-- Task to complete --
Return the entries below word for word. No picture belongs in the copy.

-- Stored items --
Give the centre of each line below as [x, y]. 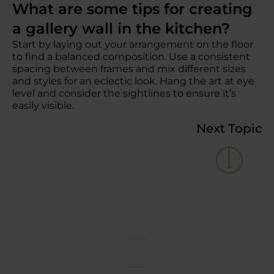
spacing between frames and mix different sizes [129, 69]
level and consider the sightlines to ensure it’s [124, 93]
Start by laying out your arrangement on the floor [133, 44]
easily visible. [43, 106]
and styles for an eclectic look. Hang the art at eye [133, 81]
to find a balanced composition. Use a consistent [131, 57]
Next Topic [229, 128]
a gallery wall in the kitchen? [125, 28]
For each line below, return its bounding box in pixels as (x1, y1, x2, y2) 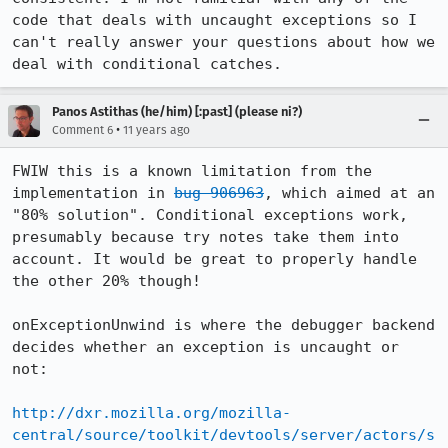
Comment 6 (52, 123, 113, 137)
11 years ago (123, 123, 190, 137)
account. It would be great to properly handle (12, 250, 417, 268)
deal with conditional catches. (12, 55, 282, 73)
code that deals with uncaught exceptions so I (12, 11, 417, 29)
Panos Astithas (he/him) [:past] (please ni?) (52, 104, 302, 119)
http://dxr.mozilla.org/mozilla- (12, 404, 291, 422)
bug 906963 (174, 184, 264, 202)
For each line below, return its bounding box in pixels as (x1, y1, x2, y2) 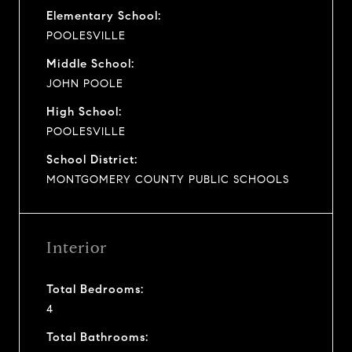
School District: (46, 152, 137, 167)
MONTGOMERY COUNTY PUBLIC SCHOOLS (46, 172, 289, 186)
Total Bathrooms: (46, 329, 148, 344)
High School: (46, 104, 122, 119)
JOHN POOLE (46, 76, 123, 90)
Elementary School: (46, 8, 161, 23)
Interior (46, 237, 107, 258)
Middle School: (46, 56, 134, 71)

-- Answer to this task --
Give the centre of each line below as [x, y]. 
spacing between frames and mix different sizes [129, 69]
level and consider the sightlines to ensure it’s [124, 93]
Start by laying out your arrangement on the floor [133, 44]
easily visible. [43, 106]
and styles for an eclectic look. Hang the art at eye [133, 81]
to find a balanced composition. Use a consistent [131, 57]
Next Topic [229, 128]
a gallery wall in the kitchen? [125, 28]
For each line below, return its bounding box in pixels as (x1, y1, x2, y2) 
Comment 6 (52, 123, 113, 137)
11 years ago (123, 123, 190, 137)
account. It would be great to properly handle (12, 250, 417, 268)
deal with conditional catches. (12, 55, 282, 73)
code that deals with uncaught exceptions so I (12, 11, 417, 29)
Panos Astithas (he/him) [:past] (please ni?) (52, 104, 302, 119)
http://dxr.mozilla.org/mozilla- (12, 404, 291, 422)
bug 906963 (174, 184, 264, 202)
For each line below, return its bounding box in pixels as (x1, y1, x2, y2) 
School District: (46, 152, 137, 167)
MONTGOMERY COUNTY PUBLIC SCHOOLS (46, 172, 289, 186)
Total Bathrooms: (46, 329, 148, 344)
High School: (46, 104, 122, 119)
JOHN POOLE (46, 76, 123, 90)
Elementary School: (46, 8, 161, 23)
Interior (46, 237, 107, 258)
Middle School: (46, 56, 134, 71)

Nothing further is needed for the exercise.